There are 40 people at a picnic, there are 4 more children than adults. How many of each are there? adults? children?
40/2 = 20
How about 18 and 22?
x = no. of adults
x + 4 = no. of children
x + x+4 = 40
2x + 4 = 40
2x = 36
x = 18
To determine the number of adults and children at the picnic, we can set up a system of equations based on the information given.
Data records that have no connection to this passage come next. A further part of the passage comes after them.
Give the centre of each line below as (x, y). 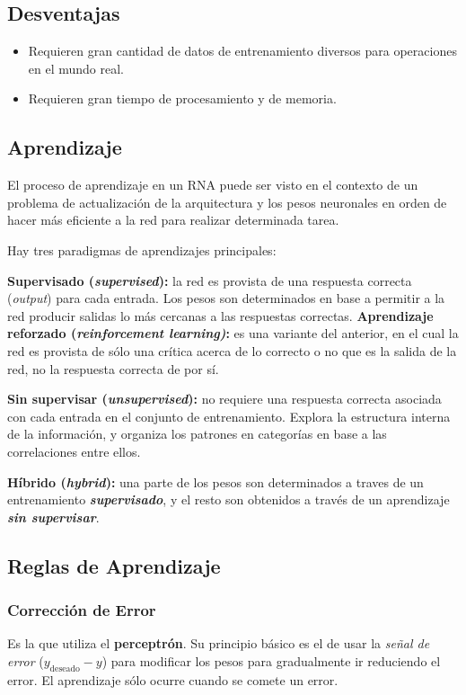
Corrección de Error (82, 609)
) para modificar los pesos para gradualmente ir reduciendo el (271, 660)
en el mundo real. (76, 68)
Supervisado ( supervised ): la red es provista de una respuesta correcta (210, 280)
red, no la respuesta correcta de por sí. (113, 368)
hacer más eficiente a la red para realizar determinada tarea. (173, 220)
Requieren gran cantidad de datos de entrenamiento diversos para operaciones (242, 51)
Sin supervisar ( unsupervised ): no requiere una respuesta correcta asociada (224, 399)
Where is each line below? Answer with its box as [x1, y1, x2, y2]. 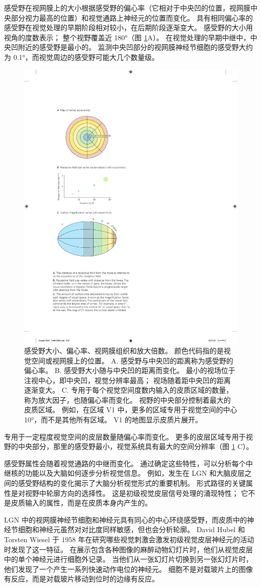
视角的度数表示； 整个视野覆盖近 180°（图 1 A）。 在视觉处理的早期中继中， [4, 32, 250, 42]
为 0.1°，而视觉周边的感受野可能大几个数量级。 [4, 51, 159, 62]
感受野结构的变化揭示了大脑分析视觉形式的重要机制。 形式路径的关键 [18, 478, 246, 488]
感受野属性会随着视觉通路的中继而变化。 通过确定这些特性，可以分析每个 [4, 458, 246, 468]
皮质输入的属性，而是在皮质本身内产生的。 [11, 497, 152, 508]
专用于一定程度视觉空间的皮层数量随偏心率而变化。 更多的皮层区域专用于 [4, 431, 246, 442]
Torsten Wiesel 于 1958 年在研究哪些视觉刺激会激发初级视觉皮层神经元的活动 [4, 534, 254, 544]
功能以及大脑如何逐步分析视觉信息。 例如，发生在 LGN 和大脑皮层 [25, 468, 245, 478]
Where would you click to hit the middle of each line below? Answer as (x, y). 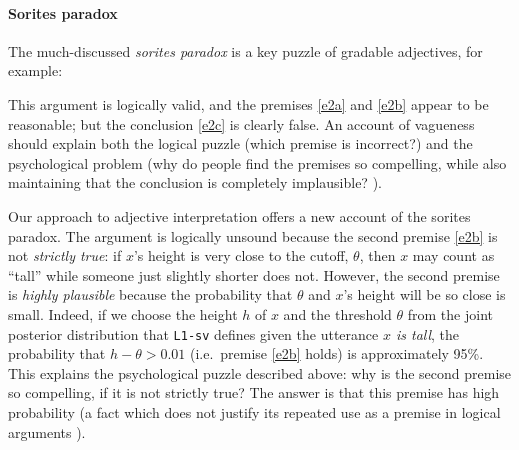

Let's use variables to represent the number of adults and children.
Let's represent the number of adults as "A" and the number of children as "C".
Based on the given information, we have two conditions:
1) There are 40 people at the picnic, so the total number of adults and children is 40: A + C = 40.
2) There are 4 more children than adults: C = A + 4.
To solve this system of equations, we can use the method of substitution or elimination.
Let's solve it using substitution by expressing A in terms of C or C in terms of A.
From equation 2, we have A = C - 4.
Substituting this expression for A in equation 1, we get (C - 4) + C = 40.
Simplifying this equation, we have 2C - 4 = 40.
Adding 4 to both sides of the equation, we get 2C = 44.
Dividing both sides of the equation by 2, we get C = 22.
So there are 22 children at the picnic.
Substituting this value of C back into equation 2, we find A = 22 - 4 = 18.
Therefore, there are 18 adults at the picnic.
In conclusion, there are 18 adults and 22 children at the picnic.